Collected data
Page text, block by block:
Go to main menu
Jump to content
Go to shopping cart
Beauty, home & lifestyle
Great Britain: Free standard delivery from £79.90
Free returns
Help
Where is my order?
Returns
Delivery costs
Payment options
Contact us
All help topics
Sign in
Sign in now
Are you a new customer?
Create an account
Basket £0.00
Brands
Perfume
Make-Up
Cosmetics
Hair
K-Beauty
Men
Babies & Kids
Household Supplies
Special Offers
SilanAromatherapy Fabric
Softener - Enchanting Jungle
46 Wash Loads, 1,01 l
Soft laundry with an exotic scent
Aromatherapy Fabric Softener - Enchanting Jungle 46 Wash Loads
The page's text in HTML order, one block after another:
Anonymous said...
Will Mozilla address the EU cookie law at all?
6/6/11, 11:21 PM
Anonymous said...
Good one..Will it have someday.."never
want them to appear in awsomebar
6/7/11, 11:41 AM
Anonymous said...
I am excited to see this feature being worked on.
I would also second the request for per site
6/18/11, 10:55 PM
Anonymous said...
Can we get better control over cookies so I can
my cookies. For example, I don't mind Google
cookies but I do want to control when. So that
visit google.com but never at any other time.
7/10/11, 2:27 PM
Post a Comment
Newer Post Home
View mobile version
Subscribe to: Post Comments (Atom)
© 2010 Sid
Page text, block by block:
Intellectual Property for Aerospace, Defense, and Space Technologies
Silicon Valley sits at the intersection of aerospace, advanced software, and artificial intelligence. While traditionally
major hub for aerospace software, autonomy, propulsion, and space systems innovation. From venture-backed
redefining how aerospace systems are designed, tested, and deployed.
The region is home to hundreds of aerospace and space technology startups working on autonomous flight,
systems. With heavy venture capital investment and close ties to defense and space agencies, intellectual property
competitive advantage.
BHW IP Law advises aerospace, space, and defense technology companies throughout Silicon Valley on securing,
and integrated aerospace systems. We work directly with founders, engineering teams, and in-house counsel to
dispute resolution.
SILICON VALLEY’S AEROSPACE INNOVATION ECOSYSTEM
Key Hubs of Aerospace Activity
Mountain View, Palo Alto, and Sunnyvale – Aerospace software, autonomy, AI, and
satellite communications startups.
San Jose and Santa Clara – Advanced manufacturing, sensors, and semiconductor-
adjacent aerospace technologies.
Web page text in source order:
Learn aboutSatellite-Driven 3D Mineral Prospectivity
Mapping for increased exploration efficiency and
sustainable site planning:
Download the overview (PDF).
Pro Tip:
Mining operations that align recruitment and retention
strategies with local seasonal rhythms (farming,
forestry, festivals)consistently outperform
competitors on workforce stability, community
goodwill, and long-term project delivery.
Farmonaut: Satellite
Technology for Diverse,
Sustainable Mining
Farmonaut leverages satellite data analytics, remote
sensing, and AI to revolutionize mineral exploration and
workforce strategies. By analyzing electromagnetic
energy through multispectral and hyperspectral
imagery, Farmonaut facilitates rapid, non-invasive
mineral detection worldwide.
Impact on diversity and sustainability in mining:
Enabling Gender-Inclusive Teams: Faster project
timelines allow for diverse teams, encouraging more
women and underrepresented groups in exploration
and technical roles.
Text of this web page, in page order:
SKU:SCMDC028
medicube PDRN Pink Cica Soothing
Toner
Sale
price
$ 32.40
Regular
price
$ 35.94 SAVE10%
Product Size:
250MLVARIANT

→ **DIRECTIONS**
When the line with "systems. With heavy" is reached in the data above, begin copying, and stop after the line with "and integrated aerospace"; copy each line exactly, both ends included.

→ **ANSWER BOX**
systems. With heavy venture capital investment and close ties to defense and space agencies, intellectual property
competitive advantage.
BHW IP Law advises aerospace, space, and defense technology companies throughout Silicon Valley on securing,
and integrated aerospace systems. We work directly with founders, engineering teams, and in-house counsel to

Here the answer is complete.